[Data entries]
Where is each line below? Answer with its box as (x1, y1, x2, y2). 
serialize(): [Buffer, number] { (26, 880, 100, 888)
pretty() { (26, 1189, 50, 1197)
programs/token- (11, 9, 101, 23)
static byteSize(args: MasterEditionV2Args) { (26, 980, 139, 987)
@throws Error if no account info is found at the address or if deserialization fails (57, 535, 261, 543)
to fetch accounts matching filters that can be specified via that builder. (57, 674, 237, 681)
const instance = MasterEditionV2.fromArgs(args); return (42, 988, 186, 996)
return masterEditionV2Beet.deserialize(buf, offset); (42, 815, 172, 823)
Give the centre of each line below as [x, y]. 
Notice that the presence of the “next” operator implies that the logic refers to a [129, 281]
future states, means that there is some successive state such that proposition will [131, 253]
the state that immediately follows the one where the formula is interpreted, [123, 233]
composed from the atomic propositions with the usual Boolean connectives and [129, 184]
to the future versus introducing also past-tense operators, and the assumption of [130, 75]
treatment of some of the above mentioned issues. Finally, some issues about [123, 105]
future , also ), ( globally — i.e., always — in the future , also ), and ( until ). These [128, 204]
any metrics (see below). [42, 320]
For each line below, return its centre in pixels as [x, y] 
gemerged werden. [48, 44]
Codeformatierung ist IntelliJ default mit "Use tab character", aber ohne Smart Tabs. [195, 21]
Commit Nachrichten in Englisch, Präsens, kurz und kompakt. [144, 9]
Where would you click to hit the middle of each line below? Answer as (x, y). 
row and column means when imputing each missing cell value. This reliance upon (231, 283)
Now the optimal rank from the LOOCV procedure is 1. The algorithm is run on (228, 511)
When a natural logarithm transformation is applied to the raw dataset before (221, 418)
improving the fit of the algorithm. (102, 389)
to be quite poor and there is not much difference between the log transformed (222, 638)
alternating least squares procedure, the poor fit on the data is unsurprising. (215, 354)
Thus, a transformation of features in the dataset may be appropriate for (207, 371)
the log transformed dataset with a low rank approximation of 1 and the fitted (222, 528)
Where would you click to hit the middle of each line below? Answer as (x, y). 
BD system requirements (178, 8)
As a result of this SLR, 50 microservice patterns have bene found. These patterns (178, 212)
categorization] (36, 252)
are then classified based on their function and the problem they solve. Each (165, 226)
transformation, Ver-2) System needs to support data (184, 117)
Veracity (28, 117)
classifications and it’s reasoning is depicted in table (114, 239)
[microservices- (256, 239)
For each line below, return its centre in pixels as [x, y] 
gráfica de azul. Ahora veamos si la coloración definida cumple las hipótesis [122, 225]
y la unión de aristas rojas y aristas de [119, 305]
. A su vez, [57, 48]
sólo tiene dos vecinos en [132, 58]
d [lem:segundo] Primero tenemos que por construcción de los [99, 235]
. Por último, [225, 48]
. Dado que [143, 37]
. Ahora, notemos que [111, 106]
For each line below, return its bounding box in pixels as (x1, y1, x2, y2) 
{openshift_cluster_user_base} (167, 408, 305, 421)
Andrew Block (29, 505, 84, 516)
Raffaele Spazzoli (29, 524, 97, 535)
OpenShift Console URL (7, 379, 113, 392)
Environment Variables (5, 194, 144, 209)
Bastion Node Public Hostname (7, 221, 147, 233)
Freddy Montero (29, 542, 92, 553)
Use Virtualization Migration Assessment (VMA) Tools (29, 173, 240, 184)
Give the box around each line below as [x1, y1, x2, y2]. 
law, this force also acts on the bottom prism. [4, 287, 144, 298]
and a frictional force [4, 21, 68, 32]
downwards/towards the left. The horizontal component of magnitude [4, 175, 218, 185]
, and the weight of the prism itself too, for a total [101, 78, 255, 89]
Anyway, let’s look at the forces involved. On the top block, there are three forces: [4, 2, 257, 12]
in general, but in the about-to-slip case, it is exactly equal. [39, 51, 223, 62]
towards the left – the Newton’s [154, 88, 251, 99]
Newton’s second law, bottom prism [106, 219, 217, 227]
--
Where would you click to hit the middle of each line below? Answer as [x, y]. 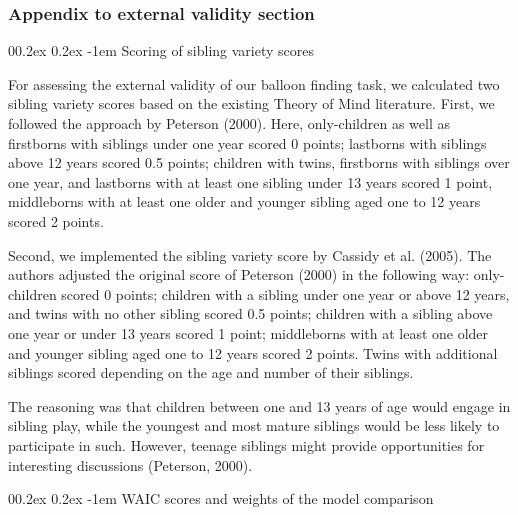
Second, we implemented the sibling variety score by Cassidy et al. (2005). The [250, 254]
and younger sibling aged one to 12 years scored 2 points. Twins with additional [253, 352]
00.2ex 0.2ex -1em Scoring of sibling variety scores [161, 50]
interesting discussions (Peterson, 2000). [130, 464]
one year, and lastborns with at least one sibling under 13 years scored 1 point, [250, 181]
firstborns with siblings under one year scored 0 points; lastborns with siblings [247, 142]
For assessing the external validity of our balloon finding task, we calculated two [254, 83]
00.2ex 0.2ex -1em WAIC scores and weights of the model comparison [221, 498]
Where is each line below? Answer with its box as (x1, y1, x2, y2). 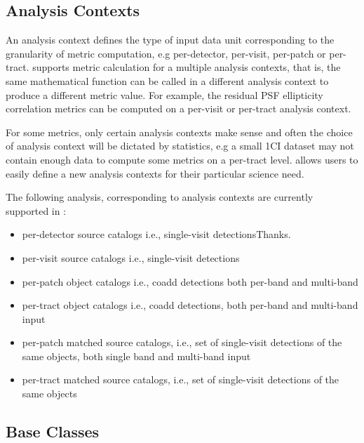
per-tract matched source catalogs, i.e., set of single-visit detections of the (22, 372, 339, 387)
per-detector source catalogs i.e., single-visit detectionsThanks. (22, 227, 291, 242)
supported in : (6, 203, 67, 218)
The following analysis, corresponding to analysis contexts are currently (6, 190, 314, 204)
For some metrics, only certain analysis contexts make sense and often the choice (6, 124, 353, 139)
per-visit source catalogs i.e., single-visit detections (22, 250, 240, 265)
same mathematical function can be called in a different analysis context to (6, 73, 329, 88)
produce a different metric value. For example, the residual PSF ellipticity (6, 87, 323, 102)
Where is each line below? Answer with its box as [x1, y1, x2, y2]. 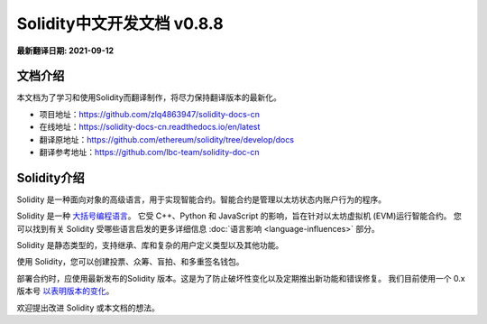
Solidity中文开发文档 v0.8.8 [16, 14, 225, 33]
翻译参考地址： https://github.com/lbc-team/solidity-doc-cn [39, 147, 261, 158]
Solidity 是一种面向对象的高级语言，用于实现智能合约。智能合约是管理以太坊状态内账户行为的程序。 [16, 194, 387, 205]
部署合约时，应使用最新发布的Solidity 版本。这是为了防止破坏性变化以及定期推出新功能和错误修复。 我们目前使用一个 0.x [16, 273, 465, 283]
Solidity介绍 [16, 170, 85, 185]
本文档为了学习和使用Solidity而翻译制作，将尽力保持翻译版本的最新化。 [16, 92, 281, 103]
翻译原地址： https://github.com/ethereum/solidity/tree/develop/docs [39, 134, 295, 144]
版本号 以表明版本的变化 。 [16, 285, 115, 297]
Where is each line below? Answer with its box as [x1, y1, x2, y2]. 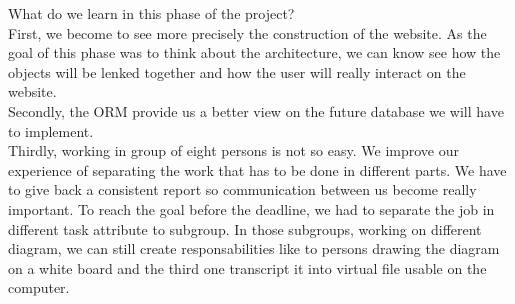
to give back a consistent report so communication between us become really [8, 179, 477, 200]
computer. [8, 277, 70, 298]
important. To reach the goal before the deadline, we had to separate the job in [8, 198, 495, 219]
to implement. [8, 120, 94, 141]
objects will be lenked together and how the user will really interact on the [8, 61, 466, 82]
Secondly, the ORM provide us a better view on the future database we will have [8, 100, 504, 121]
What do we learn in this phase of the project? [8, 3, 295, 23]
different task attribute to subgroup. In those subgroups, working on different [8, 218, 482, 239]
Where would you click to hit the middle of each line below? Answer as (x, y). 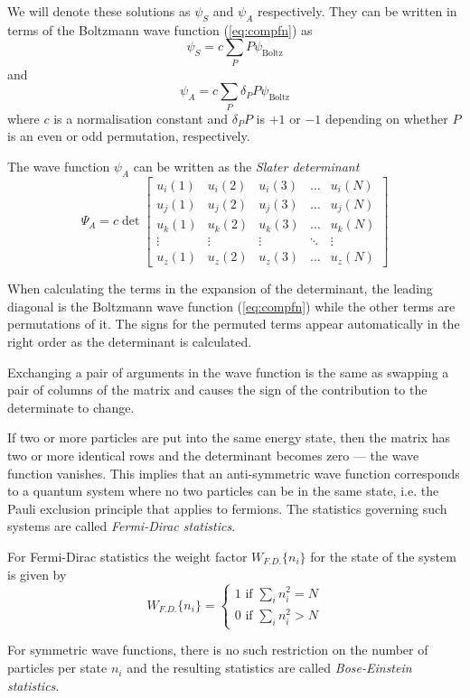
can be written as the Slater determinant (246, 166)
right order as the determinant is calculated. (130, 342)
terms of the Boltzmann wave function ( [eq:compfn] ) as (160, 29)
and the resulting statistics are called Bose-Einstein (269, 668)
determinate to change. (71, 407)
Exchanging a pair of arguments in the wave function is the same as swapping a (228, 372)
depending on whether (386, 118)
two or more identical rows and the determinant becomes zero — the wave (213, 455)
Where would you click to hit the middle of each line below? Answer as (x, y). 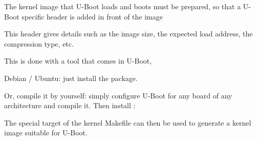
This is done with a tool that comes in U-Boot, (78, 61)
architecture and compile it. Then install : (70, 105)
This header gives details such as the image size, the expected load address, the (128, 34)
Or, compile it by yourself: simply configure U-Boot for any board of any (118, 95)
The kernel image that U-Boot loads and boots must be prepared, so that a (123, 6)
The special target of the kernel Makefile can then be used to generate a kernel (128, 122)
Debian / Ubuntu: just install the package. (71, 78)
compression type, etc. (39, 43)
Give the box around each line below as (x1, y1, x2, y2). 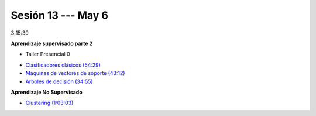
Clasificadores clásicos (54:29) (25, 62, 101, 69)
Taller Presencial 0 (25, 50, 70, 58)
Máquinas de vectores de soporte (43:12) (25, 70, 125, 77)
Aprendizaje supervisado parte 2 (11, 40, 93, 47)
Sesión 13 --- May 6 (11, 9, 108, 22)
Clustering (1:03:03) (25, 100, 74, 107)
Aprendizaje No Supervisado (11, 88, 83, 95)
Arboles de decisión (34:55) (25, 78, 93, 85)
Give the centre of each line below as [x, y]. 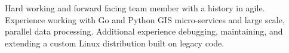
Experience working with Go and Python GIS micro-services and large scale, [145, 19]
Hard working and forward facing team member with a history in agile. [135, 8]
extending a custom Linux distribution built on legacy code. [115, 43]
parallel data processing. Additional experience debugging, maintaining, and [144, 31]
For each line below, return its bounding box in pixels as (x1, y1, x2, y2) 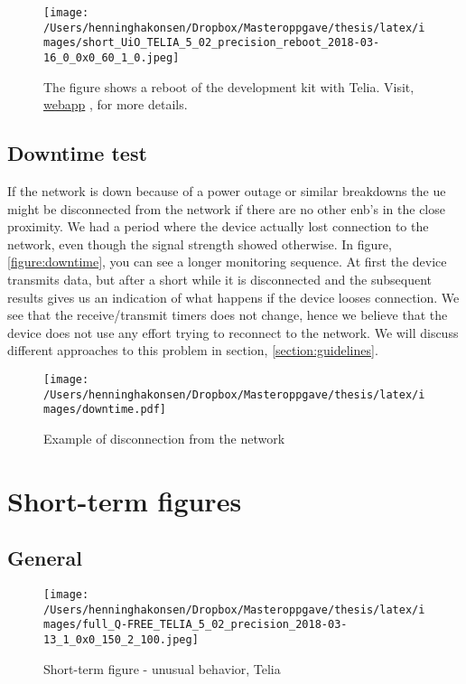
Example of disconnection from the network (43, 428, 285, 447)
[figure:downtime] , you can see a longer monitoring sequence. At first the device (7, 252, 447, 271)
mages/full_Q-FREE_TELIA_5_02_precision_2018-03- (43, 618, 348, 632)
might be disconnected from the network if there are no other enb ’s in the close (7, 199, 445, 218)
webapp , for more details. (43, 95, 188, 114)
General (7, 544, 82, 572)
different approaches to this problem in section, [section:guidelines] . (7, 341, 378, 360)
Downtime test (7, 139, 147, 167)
---
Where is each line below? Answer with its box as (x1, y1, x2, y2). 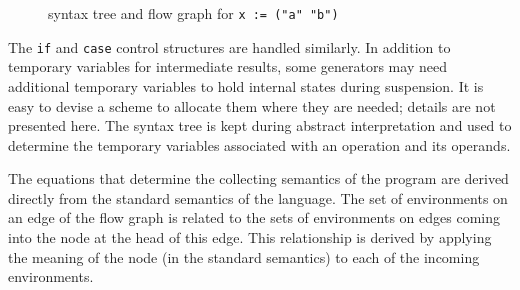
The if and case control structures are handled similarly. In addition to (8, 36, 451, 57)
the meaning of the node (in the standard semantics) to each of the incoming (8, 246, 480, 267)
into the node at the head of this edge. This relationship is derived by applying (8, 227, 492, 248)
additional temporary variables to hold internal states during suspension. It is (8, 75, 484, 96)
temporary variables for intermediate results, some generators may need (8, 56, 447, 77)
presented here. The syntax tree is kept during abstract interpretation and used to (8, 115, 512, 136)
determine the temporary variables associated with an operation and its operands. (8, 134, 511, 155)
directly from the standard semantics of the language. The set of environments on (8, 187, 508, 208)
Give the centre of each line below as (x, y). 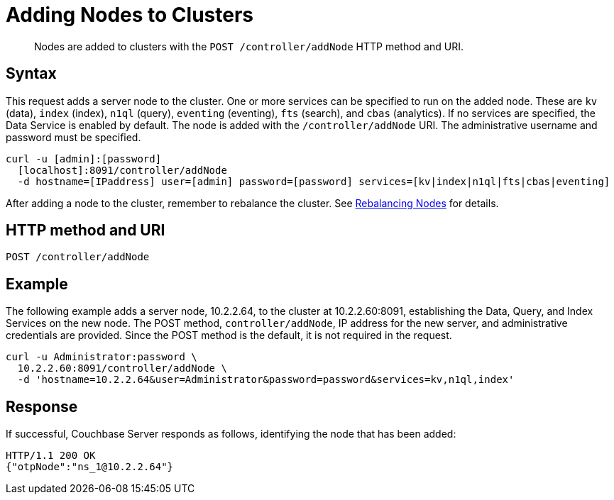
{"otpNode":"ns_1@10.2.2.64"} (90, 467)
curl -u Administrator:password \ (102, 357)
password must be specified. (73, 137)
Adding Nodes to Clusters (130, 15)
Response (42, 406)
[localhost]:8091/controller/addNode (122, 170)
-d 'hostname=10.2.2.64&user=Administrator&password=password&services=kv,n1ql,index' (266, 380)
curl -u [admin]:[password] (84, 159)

> **PROBLEM DETAILS**
From the data above, output only the lines between the line containing "Andrew Block (29, 505, 84, 516)" and the line containing "and a frictional force [4, 21, 68, 32]", inclusive, exactly as written.

> **EXERCISE OUTPUT**
Andrew Block (29, 505, 84, 516)
Raffaele Spazzoli (29, 524, 97, 535)
OpenShift Console URL (7, 379, 113, 392)
Environment Variables (5, 194, 144, 209)
Bastion Node Public Hostname (7, 221, 147, 233)
Freddy Montero (29, 542, 92, 553)
Use Virtualization Migration Assessment (VMA) Tools (29, 173, 240, 184)
Give the box around each line below as [x1, y1, x2, y2]. 
law, this force also acts on the bottom prism. [4, 287, 144, 298]
and a frictional force [4, 21, 68, 32]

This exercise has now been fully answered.